Menus combinados tornam a mudança difusa
Quase três quartos dos menus combinados destes dados incluíam uma bebida, o que tornou difícil separar os componentes do pacote.
Quando os clientes eliminam a bebida mas mantêm a refeição, as calorias das bebidas descem sem que isso prove que a bebida taxada se tornou menos atractiva.
Isto parece ajustar-se a Oakland: surgiram menos bebidas associadas a menus combinados nos pedidos, mas as calorias da bebida mantiveram-se estáveis quando a escolha incluía uma.
Para decisores políticos, esta distinção importa, porque a mesma redução de calorias pode resultar de decisões do consumidor muito diferentes.
Preços demasiado baixos para fazer diferença
A maioria dos impostos norte-americanos sobre bebidas açucaradas, neste período, acrescentou apenas um a dois cêntimos por onça (cerca de 28 g).
A este nível, muitos clientes poderão reagir pouco, sobretudo quando a refeição completa pesa mais do que o preço da bebida.
As encomendas em restaurantes tendem a ser especialmente rígidas porque as pessoas chegam muitas vezes já com a refeição em mente, e não com um “orçamento” para bebidas.
“Estes resultados sugerem que os impostos sobre bebidas açucaradas podem não ser eficazes a reduzir o consumo de calorias de bebidas em restaurantes de restauração rápida, em comparação com os supermercados”, afirmou Rummo.
O que os dados não captaram
Um ponto cego estava no consumo dentro do restaurante, porque as bebidas de fonte com auto-serviço mantiveram as calorias das bebidas consumidas no interior fora do conjunto de dados.
A equipa conseguiu acompanhar bem os pedidos no serviço ao carro, mas não conseguiu apurar quanto refrigerante cada pessoa serviu no interior.
O Condado de Cook, a região da área de Chicago onde se localizava a maior parte dos restaurantes taxados, representou 47 dos 60 locais, e o imposto terminou ao fim de quatro meses.
Estas lacunas não anulam o resultado, mas limitam até onde ele deve ser extrapolado.
Como diferem estudos anteriores
Fora dos restaurantes, a literatura de revisão mais ampla parece mais robusta, com impostos sobre bebidas implementados associados a 15% menos vendas.
A evidência em restaurantes tem sido mais escassa, e uma análise anterior em Filadélfia encontrou quedas sobretudo em bebidas de sumo abrangidas pelo imposto.

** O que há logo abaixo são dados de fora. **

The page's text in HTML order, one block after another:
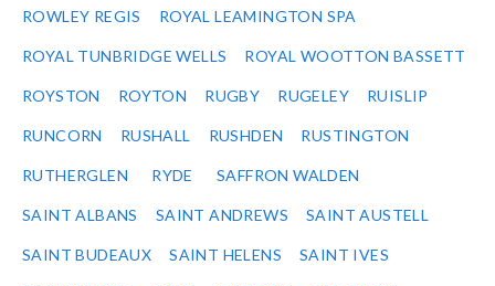
ROWLEY REGIS ROYAL LEAMINGTON SPA
ROYAL TUNBRIDGE WELLS ROYAL WOOTTON BASSETT
ROYSTON ROYTON RUGBY RUGELEY RUISLIP
RUNCORN RUSHALL RUSHDEN RUSTINGTON
RUTHERGLEN RYDE SAFFRON WALDEN
SAINT ALBANS SAINT ANDREWS SAINT AUSTELL
SAINT BUDEAUX SAINT HELENS SAINT IVES

Isto torna o novo artigo relevante não por ter encerrado o debate, mas por ter testado vários locais em simultâneo.
O contraste sugere que menus de restaurante, pacotes de refeição e rotinas podem desviar os efeitos das políticas de formas que os corredores dos supermercados não reproduzem.
Política para além das bebidas
Duas cidades ainda deram sinais de que algo mais pode ter mudado, mesmo quando as calorias das bebidas, por si só, se recusaram a descer.
Filadélfia apresentou menos calorias totais por pedido, e Oakland mostrou uma descida semelhante, apontando para alterações mais amplas no que as pessoas escolheram comer.
O debate público em torno dos impostos pode ter influenciado escolhas de forma indirecta, ou os clientes podem ter mudado para refeições mais pequenas.
Rummo defendeu que os impostos nos Estados Unidos podem simplesmente ser demasiado reduzidos para alterar o comportamento de clientes de restauração rápida.
Direcção do imposto sobre bebidas açucaradas
A lição mais clara é que um imposto pode funcionar nos supermercados e, ainda assim, falhar o alvo na janela do serviço ao carro.
Impostos mais elevados, mudanças de menu mais fortes ou regras que separem as bebidas dos menus combinados podem ser mais determinantes do que pequenas sobretaxas, por si só.